That said, I started to wonder… instead of just retrieving information, could my chatbot do more? What if it could help people learn the concepts covered in my posts, rather than just repeating information back to them?

Introducing my next project: SimBot Has Skills!

The idea is to add skills to SimBot, taking it from a retrieval chatbot to a tutor-like assistant.
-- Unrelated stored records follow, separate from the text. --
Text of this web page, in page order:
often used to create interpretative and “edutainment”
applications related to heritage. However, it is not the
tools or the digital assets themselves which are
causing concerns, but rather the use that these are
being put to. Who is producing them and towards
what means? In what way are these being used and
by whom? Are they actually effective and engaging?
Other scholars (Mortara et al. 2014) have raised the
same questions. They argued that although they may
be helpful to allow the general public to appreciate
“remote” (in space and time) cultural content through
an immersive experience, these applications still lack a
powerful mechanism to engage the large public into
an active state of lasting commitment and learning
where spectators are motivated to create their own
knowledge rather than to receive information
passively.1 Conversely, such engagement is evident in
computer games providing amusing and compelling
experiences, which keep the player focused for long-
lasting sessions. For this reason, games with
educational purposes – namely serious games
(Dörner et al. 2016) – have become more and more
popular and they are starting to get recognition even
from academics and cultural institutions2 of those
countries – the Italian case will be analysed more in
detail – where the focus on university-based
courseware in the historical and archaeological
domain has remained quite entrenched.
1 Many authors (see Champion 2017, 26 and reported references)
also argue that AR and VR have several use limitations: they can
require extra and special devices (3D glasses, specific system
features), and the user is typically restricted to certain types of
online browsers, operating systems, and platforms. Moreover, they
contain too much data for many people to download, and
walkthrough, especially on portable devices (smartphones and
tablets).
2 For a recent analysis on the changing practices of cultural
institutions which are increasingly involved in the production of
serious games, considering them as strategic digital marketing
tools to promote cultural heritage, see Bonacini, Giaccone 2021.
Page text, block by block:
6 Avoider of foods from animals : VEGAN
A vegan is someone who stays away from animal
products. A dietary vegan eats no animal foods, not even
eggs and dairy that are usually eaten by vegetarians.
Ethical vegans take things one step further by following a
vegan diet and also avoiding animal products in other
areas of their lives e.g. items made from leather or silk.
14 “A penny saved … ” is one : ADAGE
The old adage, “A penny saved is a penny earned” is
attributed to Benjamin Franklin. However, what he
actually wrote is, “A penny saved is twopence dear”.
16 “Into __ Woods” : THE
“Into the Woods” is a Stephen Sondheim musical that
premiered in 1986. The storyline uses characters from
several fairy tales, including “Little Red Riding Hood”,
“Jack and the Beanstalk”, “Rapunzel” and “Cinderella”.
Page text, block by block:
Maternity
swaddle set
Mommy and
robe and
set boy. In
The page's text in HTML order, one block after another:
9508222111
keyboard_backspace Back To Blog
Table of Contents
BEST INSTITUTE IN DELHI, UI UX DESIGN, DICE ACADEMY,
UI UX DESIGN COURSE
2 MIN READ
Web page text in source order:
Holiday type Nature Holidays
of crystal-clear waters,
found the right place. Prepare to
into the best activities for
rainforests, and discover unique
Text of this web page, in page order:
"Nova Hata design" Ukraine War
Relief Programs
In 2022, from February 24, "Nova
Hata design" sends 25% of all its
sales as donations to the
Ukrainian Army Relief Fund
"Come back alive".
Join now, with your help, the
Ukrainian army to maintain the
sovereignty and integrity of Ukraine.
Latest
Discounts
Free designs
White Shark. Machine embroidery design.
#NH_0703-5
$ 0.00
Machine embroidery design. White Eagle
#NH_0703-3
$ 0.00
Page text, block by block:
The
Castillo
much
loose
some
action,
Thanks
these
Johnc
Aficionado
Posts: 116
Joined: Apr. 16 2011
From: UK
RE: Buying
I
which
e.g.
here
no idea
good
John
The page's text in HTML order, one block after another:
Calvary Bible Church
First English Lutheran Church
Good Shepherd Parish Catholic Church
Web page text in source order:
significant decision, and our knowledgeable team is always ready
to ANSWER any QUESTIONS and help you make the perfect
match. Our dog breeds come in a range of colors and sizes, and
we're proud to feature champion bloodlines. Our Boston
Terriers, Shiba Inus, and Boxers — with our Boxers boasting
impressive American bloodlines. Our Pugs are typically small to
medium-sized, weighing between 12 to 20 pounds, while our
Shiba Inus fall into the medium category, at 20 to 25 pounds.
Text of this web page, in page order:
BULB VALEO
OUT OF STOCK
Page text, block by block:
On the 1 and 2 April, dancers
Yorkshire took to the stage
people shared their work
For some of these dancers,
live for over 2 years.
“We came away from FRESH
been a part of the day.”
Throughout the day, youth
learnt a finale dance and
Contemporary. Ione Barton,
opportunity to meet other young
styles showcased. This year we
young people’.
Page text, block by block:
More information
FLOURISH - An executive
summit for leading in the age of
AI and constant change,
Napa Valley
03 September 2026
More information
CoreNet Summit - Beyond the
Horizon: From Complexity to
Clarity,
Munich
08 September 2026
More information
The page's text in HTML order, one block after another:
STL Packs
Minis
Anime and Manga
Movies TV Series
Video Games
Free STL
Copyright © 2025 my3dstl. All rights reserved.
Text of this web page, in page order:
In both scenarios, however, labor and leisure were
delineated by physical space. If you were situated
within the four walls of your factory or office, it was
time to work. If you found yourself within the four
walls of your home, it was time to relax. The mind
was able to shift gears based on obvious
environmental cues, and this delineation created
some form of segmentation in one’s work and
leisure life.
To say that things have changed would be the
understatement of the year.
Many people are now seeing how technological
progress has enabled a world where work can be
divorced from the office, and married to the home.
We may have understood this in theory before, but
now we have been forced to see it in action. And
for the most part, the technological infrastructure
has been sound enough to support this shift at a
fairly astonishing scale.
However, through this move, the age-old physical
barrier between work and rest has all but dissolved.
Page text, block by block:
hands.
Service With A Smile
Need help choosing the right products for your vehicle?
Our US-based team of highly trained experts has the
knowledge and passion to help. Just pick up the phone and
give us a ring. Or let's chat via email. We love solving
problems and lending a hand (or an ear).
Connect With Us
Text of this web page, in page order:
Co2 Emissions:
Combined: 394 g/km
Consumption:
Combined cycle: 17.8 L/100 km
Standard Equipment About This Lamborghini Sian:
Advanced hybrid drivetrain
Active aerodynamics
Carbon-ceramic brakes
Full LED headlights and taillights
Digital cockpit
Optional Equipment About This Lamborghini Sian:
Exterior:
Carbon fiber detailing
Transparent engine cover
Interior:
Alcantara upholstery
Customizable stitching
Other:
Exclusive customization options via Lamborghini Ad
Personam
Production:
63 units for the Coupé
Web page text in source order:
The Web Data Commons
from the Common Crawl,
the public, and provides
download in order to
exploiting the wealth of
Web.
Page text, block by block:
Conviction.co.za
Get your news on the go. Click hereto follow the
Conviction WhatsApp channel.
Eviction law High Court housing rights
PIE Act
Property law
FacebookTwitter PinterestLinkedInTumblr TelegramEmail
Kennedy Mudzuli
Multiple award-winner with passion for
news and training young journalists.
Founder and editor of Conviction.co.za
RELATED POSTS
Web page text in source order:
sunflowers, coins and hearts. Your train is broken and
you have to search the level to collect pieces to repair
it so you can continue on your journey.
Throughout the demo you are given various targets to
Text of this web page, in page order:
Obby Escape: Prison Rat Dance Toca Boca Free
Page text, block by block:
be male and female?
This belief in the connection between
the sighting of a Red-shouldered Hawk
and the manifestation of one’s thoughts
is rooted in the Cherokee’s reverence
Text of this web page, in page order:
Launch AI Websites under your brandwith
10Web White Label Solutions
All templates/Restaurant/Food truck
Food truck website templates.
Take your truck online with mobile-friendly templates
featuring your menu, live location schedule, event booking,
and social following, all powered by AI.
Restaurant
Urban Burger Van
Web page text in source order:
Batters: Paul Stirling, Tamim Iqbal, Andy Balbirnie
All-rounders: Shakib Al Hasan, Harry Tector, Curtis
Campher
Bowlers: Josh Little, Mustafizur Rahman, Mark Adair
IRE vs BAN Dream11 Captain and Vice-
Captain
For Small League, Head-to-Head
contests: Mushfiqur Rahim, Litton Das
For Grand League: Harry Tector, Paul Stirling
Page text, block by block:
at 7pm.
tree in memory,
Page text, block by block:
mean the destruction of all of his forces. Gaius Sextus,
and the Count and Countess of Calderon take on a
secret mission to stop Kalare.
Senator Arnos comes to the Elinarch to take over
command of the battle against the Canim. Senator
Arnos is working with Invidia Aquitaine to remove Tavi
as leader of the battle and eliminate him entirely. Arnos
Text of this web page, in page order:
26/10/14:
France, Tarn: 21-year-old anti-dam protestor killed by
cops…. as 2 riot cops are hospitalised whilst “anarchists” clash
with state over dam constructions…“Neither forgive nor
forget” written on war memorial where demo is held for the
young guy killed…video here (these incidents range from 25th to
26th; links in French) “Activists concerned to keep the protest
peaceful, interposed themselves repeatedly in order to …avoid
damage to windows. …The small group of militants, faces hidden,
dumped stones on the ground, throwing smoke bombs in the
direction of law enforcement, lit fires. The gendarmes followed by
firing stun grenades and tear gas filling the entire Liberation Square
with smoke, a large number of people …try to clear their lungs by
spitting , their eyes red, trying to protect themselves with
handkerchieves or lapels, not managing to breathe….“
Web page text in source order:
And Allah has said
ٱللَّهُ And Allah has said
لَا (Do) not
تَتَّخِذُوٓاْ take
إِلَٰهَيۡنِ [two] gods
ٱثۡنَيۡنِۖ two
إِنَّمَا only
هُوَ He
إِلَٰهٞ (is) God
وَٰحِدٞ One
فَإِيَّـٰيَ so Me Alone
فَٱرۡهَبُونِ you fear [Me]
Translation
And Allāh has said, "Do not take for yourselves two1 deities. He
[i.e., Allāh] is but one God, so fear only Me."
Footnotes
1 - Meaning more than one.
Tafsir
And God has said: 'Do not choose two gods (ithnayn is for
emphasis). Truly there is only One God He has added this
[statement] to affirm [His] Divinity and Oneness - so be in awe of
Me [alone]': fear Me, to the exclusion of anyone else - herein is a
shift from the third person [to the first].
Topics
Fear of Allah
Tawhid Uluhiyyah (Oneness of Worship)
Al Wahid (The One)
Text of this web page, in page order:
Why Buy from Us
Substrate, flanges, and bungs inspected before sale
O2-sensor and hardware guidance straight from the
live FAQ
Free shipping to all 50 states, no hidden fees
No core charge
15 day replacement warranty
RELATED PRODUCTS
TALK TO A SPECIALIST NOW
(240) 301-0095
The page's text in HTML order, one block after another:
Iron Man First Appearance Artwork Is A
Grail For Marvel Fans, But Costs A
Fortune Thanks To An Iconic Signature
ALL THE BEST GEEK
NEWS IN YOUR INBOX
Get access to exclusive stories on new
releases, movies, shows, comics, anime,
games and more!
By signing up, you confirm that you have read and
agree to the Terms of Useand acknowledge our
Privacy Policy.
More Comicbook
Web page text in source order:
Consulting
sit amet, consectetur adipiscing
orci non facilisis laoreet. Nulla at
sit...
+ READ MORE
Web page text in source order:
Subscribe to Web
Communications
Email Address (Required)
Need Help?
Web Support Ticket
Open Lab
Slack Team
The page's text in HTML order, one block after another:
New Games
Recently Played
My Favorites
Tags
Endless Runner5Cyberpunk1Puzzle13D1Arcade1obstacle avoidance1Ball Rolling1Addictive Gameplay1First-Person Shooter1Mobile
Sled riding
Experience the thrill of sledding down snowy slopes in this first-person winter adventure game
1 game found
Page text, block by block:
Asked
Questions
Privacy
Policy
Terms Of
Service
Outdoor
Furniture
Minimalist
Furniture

It will be able to:

  • Recommend relevant reading from my blog posts

  • Explain concepts from posts (going beyond simple retrieval)

  • Generate questions and quizzes for users to answer

  • Evaluate user responses and provide corrections where needed




So, what are Skills?

You can think of skills like functions that allow a system to carry out specific tasks.

For SimBot, one skill might generate quiz questions, another could recommend relevant blog posts for reading, while another might evaluate a user’s answers. By combining different skills together, SimBot can support all stages of a typical learning process, from explanation to practice and feedback.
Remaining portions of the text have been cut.